▶ **Work to complete**
Whenever a line of the entries below holds the string "with", copy that line and return it.

▶ **Supplied entries**
________________________

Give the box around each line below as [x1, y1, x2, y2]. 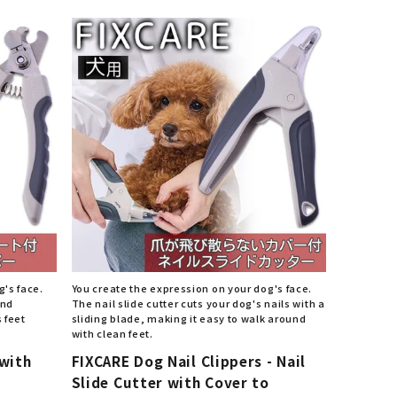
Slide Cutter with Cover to [71, 372, 269, 392]
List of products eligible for [81, 74, 260, 92]
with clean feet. [71, 326, 153, 340]
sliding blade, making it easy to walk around [71, 311, 307, 325]
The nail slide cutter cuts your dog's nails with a [71, 296, 325, 310]
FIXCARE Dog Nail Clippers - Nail [71, 351, 307, 370]
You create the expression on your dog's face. [71, 281, 313, 295]
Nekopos [81, 96, 138, 113]
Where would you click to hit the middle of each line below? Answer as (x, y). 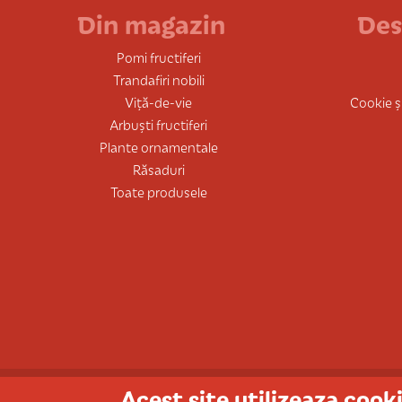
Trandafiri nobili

________________________

▶ **Output for this task**
Slide Cutter with Cover to [71, 372, 269, 392]
with clean feet. [71, 326, 153, 340]
The nail slide cutter cuts your dog's nails with a [71, 296, 325, 310]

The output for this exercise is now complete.